In November 2023, the Company’s Board of Directors authorized the repurchase of up to $10.0 million of shares of the Company’s common stock. Subject to market conditions, applicable legal requirements, and other factors, the repurchases under these authorizations may be made from time to time in the open market or in privately negotiated transactions, in transactions structured through investment banking institutions, or a combination thereof. The Company may also, from time to time, enter into Rule 10b5-1 plans to facilitate repurchases of shares under these authorizations. The authorizations do not obligate the Company to acquire any shares, and purchases may be commenced or suspended at any time based on market conditions and other factors the Company deem appropriate. The amount and timing of repurchases are subject to a variety of factors, including liquidity, cash flow, stock price and general business and market conditions. The authorization under this program was in addition to the Company’s repurchase program under which the Company was authorized to annually purchase up to the cumulative number of shares issued or deemed issued in that year under its equity incentive and stock purchase plan.
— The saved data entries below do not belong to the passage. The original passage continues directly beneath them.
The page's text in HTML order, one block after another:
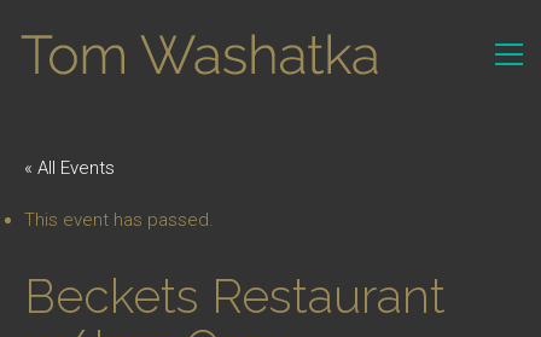
« All Events
This event has passed.
Beckets Restaurant
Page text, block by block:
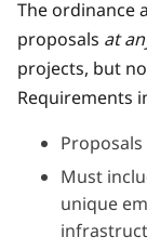
The ordinance
proposals at
projects, but
Requirements
Must
unique
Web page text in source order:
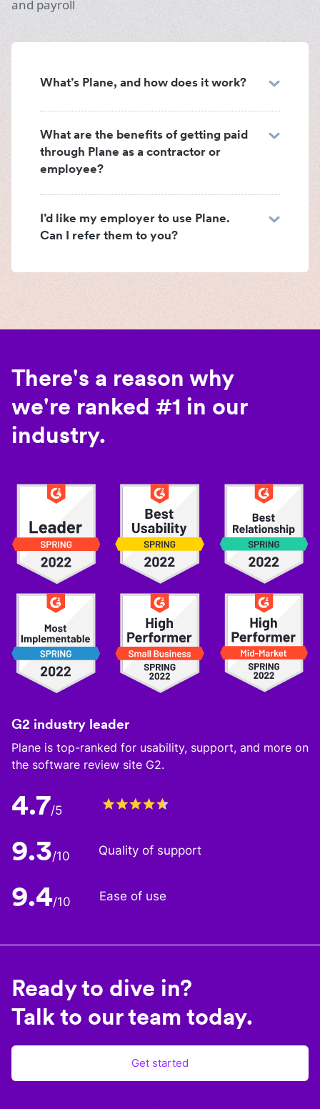
and payroll
What’s Plane, and how does it work?
What are the benefits of getting paid
through Plane as a contractor or
employee?
I’d like my employer to use Plane.
Can I refer them to you?
There's a reason why
we're ranked #1 in our
industry.
G2 industry leader
Plane is top-ranked for usability, support, and more on
the software review site G2.
4.7/5
9.3/10 Quality of support
9.4/10 Ease of use
Ready to dive in?
Talk to our team today.
Get started
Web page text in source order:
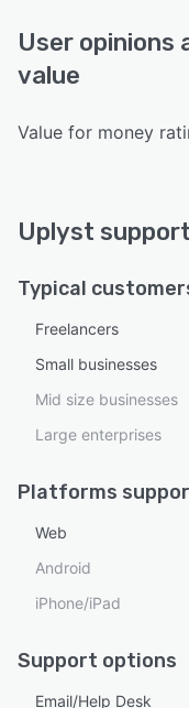
User opinions
value
Value for money
Uplyst
Typical
Freelancers
Small businesses
Mid size businesses
Large enterprises
Platforms
Web
Android
iPhone/iPad
Support options
Email/Help Desk
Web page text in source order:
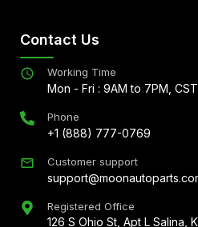
Contact Us
Working Time
Mon - Fri : 9AM to 7PM, CST
Phone
+1 (888) 777-0769
Customer support
Registered Office
126 S Ohio St, Apt L Salina,
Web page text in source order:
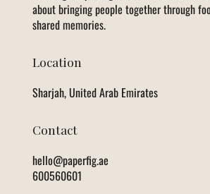
about bringing people together through
shared memories.
Location
Sharjah, United Arab Emirates
Contact
hello@paperfig.ae
600560601
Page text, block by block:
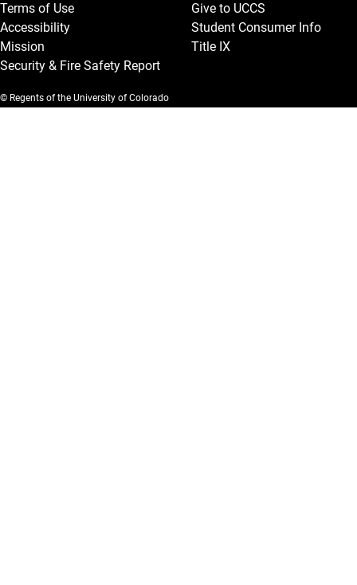
Terms of Use
Accessibility
Mission
Security & Fire Safety Report
Give to UCCS
Student Consumer Info
Title IX
© Regents of the University of Colorado
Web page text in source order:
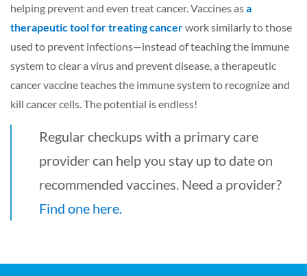
helping prevent and even treat cancer. Vaccines asa
therapeutic tool for treating cancerwork similarly to those
used to prevent infections—instead of teaching the immune
system to clear a virus and prevent disease, a therapeutic
cancer vaccine teaches the immune system to recognize and
kill cancer cells. The potential is endless!
Regular checkups with a primary care
provider can help you stay up to date on
recommended vaccines. Need a provider?
Find one here.
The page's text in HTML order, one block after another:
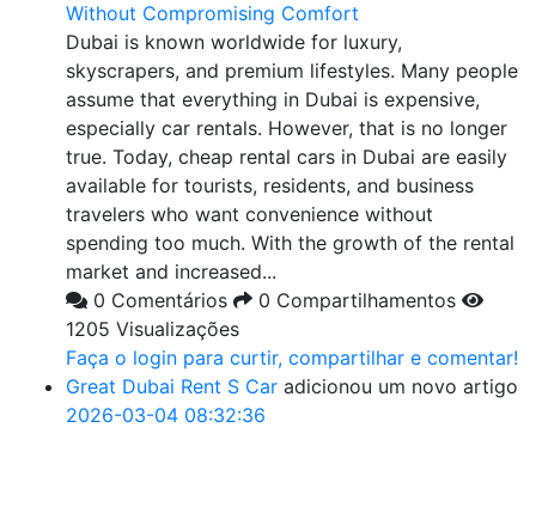
Without Compromising Comfort
Dubai is known worldwide for luxury,
skyscrapers, and premium lifestyles. Many people
assume that everything in Dubai is expensive,
especially car rentals. However, that is no longer
true. Today, cheap rental cars in Dubai are easily
available for tourists, residents, and business
travelers who want convenience without
spending too much. With the growth of the rental
market and increased...
0 Comentários
0 Compartilhamentos
1205 Visualizações
Faça o login para curtir, compartilhar e comentar!
Great Dubai Rent S Car adicionou um novo artigo
2026-03-04 08:32:36
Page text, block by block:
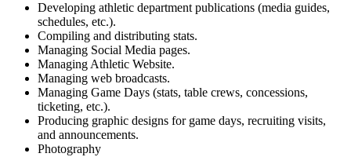
Developing athletic department publications (media guides,
schedules, etc.).
Compiling and distributing stats.
Managing Social Media pages.
Managing Athletic Website.
Managing web broadcasts.
Managing Game Days (stats, table crews, concessions,
ticketing, etc.).
Producing graphic designs for game days, recruiting visits,
and announcements.
Photography
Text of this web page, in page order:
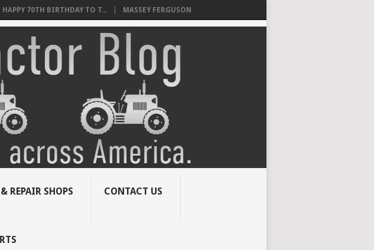
HAPPY 70TH BIRTHDAY TO T... MASSEY FERGUSON
REPAIR SHOPS CONTACT US
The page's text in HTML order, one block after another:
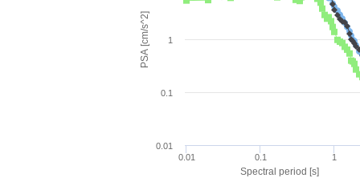
Spectral period [s]
PSA [cm/s^2]
0.01 0.1 1
0.01
0.1
1
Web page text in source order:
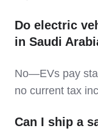
Do electric
in Saudi
No—EVs pay
no current tax
Can I ship a
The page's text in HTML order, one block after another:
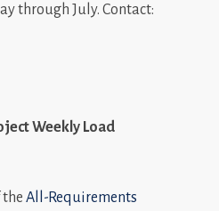
through July. Contact:
Weekly Load
All-Requirements
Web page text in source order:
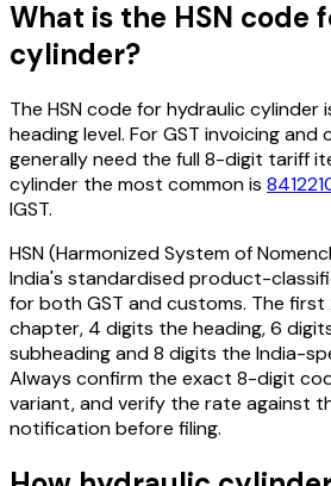
What is the HSN code
cylinder?
The HSN code forhydraulic cylinder
heading level. For GST invoicing and
generally need the full 8-digit tariff
cylinder the most common is
IGST.
HSN (Harmonized System of
India's standardised product-
for both GST and customs. The
chapter, 4 digits the heading, 6
subheading and 8 digits the India-
Always confirm the exact 8-digit
variant, and verify the rate against
notification before filing.
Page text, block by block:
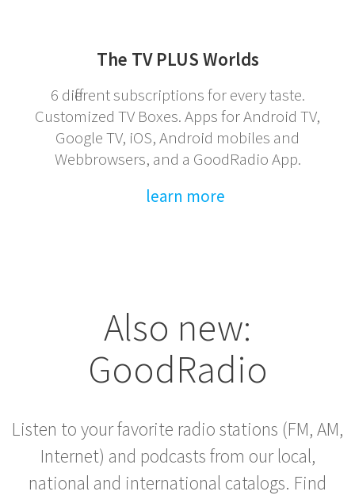
The TV PLUS Worlds
6 different subscriptions for every taste.
Customized TV Boxes. Apps for Android TV,
Google TV, iOS, Android mobiles and
Webbrowsers, and a GoodRadio App.
learn more
Also new:
GoodRadio
Listen to your favorite radio stations (FM, AM,
Internet) and podcasts from our local,
national and international catalogs. Find
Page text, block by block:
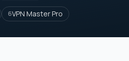
6VPN Master Pro
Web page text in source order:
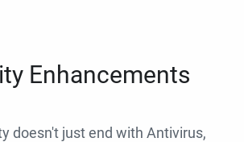
Enhancements
doesn't just end with Antivirus,
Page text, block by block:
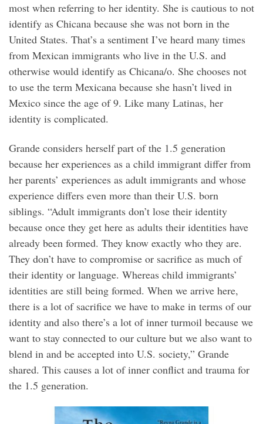
most when referring to her identity. She is cautious to not
identify as Chicana because she was not born in the
United States. That’s a sentiment I’ve heard many times
from Mexican immigrants who live in the U.S. and
otherwise would identify as Chicana/o. She chooses not
to use the term Mexicana because she hasn’t lived in
Mexico since the age of 9. Like many Latinas, her
identity is complicated.
Grande considers herself part of the 1.5 generation
because her experiences as a child immigrant differ from
her parents’ experiences as adult immigrants and whose
experience differs even more than their U.S. born
siblings. “Adult immigrants don’t lose their identity
because once they get here as adults their identities have
already been formed. They know exactly who they are.
They don’t have to compromise or sacrifice as much of
their identity or language. Whereas child immigrants’
identities are still being formed. When we arrive here,
there is a lot of sacrifice we have to make in terms of our
identity and also there’s a lot of inner turmoil because we
want to stay connected to our culture but we also want to
blend in and be accepted into U.S. society,” Grande
shared. This causes a lot of inner conflict and trauma for
the 1.5 generation.
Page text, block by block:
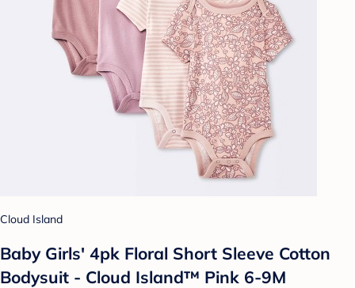
Cloud Island
Baby Girls' 4pk Floral Short Sleeve Cotton
Bodysuit - Cloud Island™ Pink 6-9M
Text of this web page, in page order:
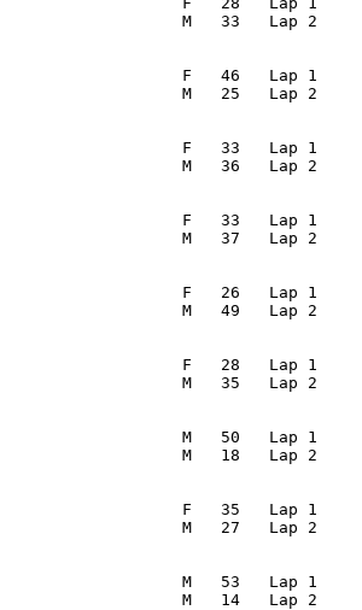
M   33   Lap 2
F   46   Lap 1          1
M   25   Lap 2
F   33   Lap 1          2
M   36   Lap 2
F   33   Lap 1          5
M   37   Lap 2
F   26   Lap 1          4
M   49   Lap 2
F   28   Lap 1          8
M   35   Lap 2
M   50   Lap 1         10
M   18   Lap 2
F   35   Lap 1         15
M   27   Lap 2
M   53   Lap 1          7
M   14   Lap 2
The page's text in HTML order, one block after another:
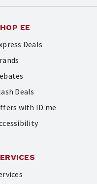
EE
Deals
Deals
with ID.me

The Company’s credit agreement includes restrictions on its ability to repurchase its common stock.

During the years ended December 31, 2023, and 2024, the Company repurchased 1,515,766 and 251,146 shares of common stock for $9.7 million and $2.8 million, respectively, under the November 2023 and prior repurchase authorizations.
Effective February 1, 2024, the Company ceased purchases under the November 2023 purchase authorization, and the Company did not repurchase shares of common stock during the year ended December 31, 2025. As of December 31, 2025, the Company has approximately $6.0 million remaining under this share repurchase authorization.
During the years ended December 31, 2023, 2024, and 2025, the Company was deemed to have repurchased 91,855, 122,186, and 181,387 shares, respectively, of common stock forfeited by employees to satisfy minimum tax-withholding requirements in connection with the vesting of restricted stock grants. These repurchases were not part of the stock repurchase programs authorized by the Company’s Board of Directors as described above.